ADF Senior Counsel Jeremy Tedesco had this to say:
"The administration shouldn’t condition the ability of women to receive an education on their willingness to shower with members of the opposite sex. On behalf of North Carolina students and families—and by extension all students and families across the nation affected by the DOJ’s and DOE’s overreach—we have filed suit to stop both agencies from bullying schools and universities. The agencies must stop using falsehoods about what federal law requires to threaten student access to educational opportunities and financial assistance."
Here are two points from Tedesco worth expanding on: First, he notes that ADF filed suit on behalf of North Carolina students and families. In light of that, we should listen to what students have to say:
The second point comes from the last sentence, where Tedesco mentions agencies threatening student access and financial assistance. We'll pull in some help from The Federalist, where David Harsanyi wrote all about how the federal government is comparing the North Carolina issue to the civil rights fight:
"Likening a spat over biologically segregated boy/girl bathrooms to the genuine, violent, systematic, state-sponsored, society-wide bigotry that took place in this country for a century is both intellectually and morally corrupt.
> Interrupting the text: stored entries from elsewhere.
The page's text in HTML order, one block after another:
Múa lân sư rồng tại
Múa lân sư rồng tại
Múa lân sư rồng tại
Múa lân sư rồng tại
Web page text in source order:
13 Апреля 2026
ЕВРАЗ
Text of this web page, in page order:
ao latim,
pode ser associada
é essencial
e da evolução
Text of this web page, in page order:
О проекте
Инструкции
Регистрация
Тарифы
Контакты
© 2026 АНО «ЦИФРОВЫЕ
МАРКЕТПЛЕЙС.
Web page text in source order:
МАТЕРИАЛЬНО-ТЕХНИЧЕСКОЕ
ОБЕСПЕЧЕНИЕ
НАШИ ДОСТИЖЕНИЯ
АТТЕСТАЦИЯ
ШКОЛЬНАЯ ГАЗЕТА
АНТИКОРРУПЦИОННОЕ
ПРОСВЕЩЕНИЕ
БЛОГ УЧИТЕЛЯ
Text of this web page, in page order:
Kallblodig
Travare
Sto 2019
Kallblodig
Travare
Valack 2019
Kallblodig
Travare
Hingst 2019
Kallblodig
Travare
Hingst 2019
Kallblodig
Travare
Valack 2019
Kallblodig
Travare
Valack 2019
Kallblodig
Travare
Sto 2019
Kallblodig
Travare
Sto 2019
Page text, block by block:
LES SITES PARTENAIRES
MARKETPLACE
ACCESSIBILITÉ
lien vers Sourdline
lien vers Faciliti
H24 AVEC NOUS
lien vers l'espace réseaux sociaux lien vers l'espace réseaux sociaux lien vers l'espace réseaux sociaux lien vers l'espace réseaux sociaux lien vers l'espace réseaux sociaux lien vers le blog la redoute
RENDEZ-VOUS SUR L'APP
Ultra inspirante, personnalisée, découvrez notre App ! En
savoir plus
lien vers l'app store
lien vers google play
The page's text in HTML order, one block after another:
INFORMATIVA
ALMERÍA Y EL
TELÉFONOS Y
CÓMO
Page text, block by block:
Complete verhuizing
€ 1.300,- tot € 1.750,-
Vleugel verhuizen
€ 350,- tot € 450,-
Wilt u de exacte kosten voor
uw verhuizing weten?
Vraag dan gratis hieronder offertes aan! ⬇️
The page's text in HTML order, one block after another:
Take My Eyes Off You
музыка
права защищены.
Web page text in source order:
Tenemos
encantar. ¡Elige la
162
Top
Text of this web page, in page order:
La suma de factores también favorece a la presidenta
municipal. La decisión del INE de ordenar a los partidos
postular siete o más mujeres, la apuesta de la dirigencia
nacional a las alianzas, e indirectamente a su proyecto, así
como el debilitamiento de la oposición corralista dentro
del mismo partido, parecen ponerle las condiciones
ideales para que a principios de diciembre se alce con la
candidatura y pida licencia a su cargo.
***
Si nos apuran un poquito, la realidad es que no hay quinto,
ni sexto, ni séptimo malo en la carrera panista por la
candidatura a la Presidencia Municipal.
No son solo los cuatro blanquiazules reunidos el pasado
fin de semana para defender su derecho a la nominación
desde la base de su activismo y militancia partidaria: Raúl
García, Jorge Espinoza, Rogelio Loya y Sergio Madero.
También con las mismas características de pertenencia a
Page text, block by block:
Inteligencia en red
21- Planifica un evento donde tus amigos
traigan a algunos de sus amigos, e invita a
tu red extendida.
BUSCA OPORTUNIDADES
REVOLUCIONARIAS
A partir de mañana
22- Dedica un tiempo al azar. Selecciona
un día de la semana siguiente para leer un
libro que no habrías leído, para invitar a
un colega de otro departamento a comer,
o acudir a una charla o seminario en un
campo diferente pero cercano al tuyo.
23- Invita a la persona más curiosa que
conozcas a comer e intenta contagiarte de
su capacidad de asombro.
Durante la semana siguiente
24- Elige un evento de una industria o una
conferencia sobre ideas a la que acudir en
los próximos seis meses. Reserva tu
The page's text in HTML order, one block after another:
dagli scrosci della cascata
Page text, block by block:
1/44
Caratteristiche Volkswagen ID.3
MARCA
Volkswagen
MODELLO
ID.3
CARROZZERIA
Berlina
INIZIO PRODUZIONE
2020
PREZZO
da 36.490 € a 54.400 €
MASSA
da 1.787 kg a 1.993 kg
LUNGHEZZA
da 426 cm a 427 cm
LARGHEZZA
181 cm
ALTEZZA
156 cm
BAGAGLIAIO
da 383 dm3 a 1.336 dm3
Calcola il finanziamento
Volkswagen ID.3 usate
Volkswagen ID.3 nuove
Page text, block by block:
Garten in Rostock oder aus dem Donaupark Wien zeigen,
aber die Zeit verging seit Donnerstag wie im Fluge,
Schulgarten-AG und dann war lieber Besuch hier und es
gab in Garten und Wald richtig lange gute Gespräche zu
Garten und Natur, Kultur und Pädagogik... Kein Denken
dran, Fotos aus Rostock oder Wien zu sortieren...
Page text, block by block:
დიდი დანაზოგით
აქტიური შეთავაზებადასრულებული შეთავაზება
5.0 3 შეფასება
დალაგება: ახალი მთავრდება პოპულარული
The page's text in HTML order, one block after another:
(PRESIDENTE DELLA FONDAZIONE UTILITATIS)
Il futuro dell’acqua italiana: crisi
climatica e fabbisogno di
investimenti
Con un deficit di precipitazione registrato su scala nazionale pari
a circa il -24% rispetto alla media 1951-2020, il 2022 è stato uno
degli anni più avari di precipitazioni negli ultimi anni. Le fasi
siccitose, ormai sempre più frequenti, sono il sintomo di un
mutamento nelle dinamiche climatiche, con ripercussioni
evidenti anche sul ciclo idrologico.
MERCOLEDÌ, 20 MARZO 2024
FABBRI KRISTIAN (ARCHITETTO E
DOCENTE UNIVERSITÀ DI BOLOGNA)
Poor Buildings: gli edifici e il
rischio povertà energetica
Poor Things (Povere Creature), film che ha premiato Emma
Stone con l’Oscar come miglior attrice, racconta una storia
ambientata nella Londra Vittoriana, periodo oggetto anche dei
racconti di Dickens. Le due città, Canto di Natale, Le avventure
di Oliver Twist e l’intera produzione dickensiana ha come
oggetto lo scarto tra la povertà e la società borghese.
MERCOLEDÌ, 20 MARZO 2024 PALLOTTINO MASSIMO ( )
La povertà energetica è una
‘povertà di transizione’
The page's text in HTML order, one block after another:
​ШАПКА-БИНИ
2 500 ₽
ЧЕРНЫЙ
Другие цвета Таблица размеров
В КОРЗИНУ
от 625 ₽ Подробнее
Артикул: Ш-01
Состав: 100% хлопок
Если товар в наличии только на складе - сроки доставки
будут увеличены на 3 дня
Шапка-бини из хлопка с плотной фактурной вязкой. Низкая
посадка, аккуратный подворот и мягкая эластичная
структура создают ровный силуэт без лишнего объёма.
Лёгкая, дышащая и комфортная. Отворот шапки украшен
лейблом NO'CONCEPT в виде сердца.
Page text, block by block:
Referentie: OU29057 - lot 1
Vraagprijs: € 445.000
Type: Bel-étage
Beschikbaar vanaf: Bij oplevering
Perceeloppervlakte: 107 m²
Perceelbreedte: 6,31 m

It’s not all a continuum. Yet this administration peddles these kinds of risible comparisons in the cause of self-aggrandizement all the time. Hans Fiene has coined it Selma envy."
You see, making a bad comparison to something nobody wishes to defend amounts to intellectual bullying. After all, everybody agrees that systemic oppression, particularly the sort that happened with Jim Crow laws, was evil. So if you can rhetorically link that plain evil to ordinary, common-sense laws today, people will feel no choice but to oppose them. Nobody wants to align themselves with the Klan.
And so, when the federal government employs this sort of rhetoric, it appears that the government only wants to silence dissenters, no matter how reasonable.
Christian Colleges Should Be Free to Remain Christian
Somehow, that headline might be considered contentious.
Over at Public Discourse, Adam J. MacLeod points to the difference between Vanderbilt University and Gordon College, two schools with differing viewpoints on the topic of "discrimination" and "religious student groups."
Vanderbilt famously decided that "Christian student groups that hold traditional Christian religious views are not welcome on campus. They will no longer be recognized as valid student organizations."
But Vanderbilt has that right. They are legally allowed to make decisions about which groups they wish to encourage on campus; they aren't a public institution, after all.
And so should Gordon College have the same rights. Namely, the school should be allowed to be differently excellent.
"The mission of Gordon College is quite different from the anti-Christian commitments of Vanderbilt University. As all Gordon College alumni of my generation remember by heart, 'Gordon College strives to graduate men and women distinguished by intellectual maturity and Christian character, committed to a lifestyle of servanthood and prepared for leadership roles in their homes, workplaces, churches and communities.' The statement has been amended slightly over the years, but remains the same in substance."
Our society should have room for both sorts of schools, if we are actually committed to any sort of diversity.